Extending the Assembler Loop

This builds on the assembler code from last post.
The target output is:

Loop: 00
Loop: 01
Loop: 02
Loop: 03
Loop: 04
Loop: 05
Loop: 06
Loop: 07
Loop: 08
Loop: 09
Loop: 10
Loop: 11
Loop: 12
Loop: 13
Loop: 14
Loop: 15
Loop: 16
Loop: 17
Loop: 18
Loop: 19
Loop: 20
Loop: 21
Loop: 22
Loop: 23
Loop: 24
Loop: 25
Loop: 26
Loop: 27
Loop: 28
Loop: 29

In order to extend this code to work on numbers more than one digit in size we need to separate it so that we can add the offset to every digit in the number, and then stuff that back into the appropriate place in the message.

In x86_64 we have to use the div command to divide the counter by 10 in order to separate the digits. To do this we first need to zero the rdx register. Then we need to move our index into rax, and our divisor into a register. Finally we can call div %r10, which will replace rax with the result, it will also put the remainder into rdx. This gives use what we need to add offset and stuff the results into message, like we did previously.

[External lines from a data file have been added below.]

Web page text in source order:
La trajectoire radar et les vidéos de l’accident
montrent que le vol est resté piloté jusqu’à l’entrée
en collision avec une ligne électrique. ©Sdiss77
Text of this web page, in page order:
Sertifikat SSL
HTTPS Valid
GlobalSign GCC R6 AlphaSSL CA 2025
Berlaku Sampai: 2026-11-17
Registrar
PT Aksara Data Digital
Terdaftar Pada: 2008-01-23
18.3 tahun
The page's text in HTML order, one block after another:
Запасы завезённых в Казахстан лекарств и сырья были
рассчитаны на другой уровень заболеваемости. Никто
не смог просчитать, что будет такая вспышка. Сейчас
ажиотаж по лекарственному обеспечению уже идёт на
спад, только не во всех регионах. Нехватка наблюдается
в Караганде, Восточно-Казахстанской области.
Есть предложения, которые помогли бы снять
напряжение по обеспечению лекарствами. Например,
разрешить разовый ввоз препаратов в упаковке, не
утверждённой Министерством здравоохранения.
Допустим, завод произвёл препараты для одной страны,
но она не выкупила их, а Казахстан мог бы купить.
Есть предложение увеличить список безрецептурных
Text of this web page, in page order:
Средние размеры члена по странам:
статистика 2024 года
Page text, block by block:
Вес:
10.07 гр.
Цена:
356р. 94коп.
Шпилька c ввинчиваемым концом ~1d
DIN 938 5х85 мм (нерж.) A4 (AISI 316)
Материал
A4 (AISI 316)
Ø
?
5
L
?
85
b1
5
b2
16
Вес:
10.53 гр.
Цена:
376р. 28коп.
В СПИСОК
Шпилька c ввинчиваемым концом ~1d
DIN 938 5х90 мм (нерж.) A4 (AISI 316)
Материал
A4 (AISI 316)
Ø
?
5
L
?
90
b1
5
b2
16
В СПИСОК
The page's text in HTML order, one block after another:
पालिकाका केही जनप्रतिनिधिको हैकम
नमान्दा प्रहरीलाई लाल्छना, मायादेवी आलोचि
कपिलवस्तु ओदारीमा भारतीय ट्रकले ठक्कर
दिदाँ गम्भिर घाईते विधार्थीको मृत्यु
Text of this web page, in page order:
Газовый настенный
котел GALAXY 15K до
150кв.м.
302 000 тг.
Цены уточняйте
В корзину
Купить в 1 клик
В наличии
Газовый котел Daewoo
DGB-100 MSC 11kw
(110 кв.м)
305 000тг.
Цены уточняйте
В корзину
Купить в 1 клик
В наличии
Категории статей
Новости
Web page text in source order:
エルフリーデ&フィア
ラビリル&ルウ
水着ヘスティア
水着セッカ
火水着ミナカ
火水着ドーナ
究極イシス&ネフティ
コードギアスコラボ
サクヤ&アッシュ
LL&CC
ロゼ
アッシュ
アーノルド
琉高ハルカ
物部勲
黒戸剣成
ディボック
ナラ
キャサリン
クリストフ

The aarch64 code is again easier to write than the x86_64 code. We can divide on any registers, so we put our divisor in a register and divide our iterator by that. The result of this can be stored in any register we want. This removes the setup we had to do for x86_64. However this does not calculate the remainder for us like in X86_64. In order to do that we use msub (msub result, quotient, divisor, dividend), and then we can do our message stuffing.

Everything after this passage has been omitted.